START Information given

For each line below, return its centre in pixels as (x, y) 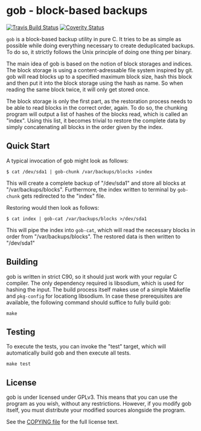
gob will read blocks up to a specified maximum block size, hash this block (99, 76)
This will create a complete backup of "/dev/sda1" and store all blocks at (96, 183)
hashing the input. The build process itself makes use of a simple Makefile (98, 289)
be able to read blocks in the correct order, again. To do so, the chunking (97, 107)
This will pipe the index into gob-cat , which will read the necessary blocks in (101, 230)
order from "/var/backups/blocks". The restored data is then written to (94, 236)
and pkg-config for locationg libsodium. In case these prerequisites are (94, 296)
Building (22, 262)
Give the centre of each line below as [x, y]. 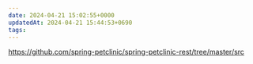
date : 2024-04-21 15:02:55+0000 [61, 15]
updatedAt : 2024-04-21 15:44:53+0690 [70, 23]
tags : [17, 30]
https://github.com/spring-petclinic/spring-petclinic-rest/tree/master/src [126, 52]
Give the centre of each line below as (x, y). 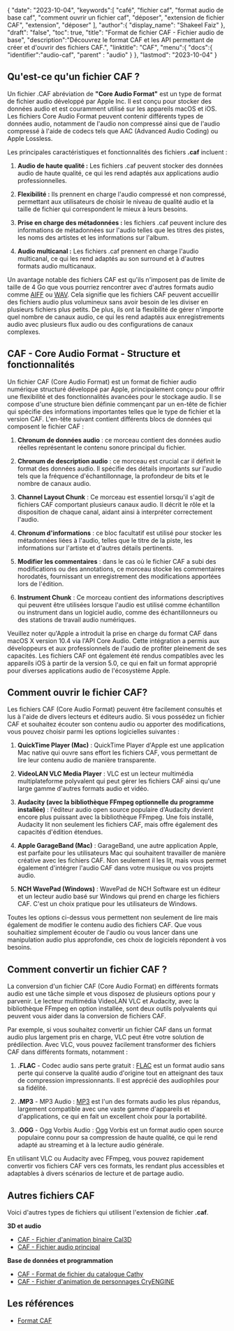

END Information given

# Problem statement:
Show me each line of the listing above with "will" in it.

# Output of the exercise:
gob will read blocks up to a specified maximum block size, hash this block (99, 76)
This will create a complete backup of "/dev/sda1" and store all blocks at (96, 183)
This will pipe the index into gob-cat , which will read the necessary blocks in (101, 230)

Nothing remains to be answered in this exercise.